Integral Using Residue Theorem?

[yeahhyeahyeah]

Homework Statement

the integral of 1/(1+x^4) from -infinity to +infinity

Homework Equations

Residue theorem.

The Attempt at a Solution

1/(1+z^4) so z^4 = -1

I know I should be using the residues at z = -sqrt(i) and z= i*sqrt(i)

I am getting a complex number as an answer which makes no sense

residue at z = -sqrt(i) = 1/(4*i*sqrt(i))
and at z = i*sqrt(i) = 1/(4*sqrt(i))

and therefore integral of (1/1+z^4) = 2pi*i* sum of those residues


Am I on the right track?

 

[Winzer]

This is a tricky. When else does z^4+1 =0? Maybe at z=e^{i\frac{\pi}{4}}.
Can you get it from here?

 

[lanedance]

been a while since I've done these, but as a start, rather than working with sqrt i, which i don't think is unique, I would find the singularities by first letting
z = r e^{j \theta}

whilst for some integer n
-1 = e^{j\pi(2n+1)}

then the singularities can be found by
z^4 = r^4 e^{j 4 \theta} = e^{j\pi(2n+1)}

giving
\theta = \frac{\pi(2n+1)}{4} = \pi(n/2+1/4)

which I think will give 4 unique singularities for n = 0, 1, 2, 3

 

[yeahhyeahyeah]

OOOh, I see, I used the singularities and I get pi/sqrt2 which I think is right. Thank you guys so much. I actually have another related question now though. First of all, why does sqrt(i) not work when I use it as z?

Also,

I'm now trying to do:

integral (0 to infinity) of sin(x^2) using residue theorem as well. I can't figure out how to make the substitution.

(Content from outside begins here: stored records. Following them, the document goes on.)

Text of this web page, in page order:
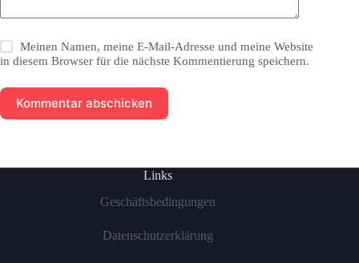
Meinen Namen, meine E-Mail-Adresse und meine Website
in diesem Browser für die nächste Kommentierung speichern.
Kommentar abschicken
Links
Geschäftsbedingungen
Datenschutzerklärung

I don't know when/if you guys will answer that question but thanks so much for your help just now!

 

[lanedance]

well first you didn't find all the singularities (2 out of 4) & sqrt(i) is not unique. There are 2 unique answers, note we try and solve
z^2 = i

so as before
(e^{i \theta})^2 = e^{i 2 \theta} = e^{(2n+1)\pi}

so the 2 solutions in the \theta range [0, 2pi) are
\theta = (n+1/2)\pi} = \pi/2, 3\pi/2

compare it with solving
z^2 = 1
there is a plus & minus solution

that said if i remember residues correctly, you probably only need 2 of them anyway

not too sure about your sin question, but it may be worth trying writing the sin in terms of the sum/differnce of 2 complex exponentials

 

[Winzer]

been a while since I've done these, but as a start, rather than working with sqrt i, which i don't think is unique, I would find the singularities by first letting
z = r e^{j \theta}

whilst for some integer n
-1 = e^{j\pi(2n+1)}

then the singularities can be found by
z^4 = r^4 e^{j 4 \theta} = e^{j\pi(2n+1)}

giving
\theta = \frac{\pi(2n+1)}{4} = \pi(n/2+1/4)

which I think will give 4 unique singularities for n = 0, 1, 2, 3

I agree. Except when you make the semicircle, the poles n=0, 1 are the only ones on the upper half plane.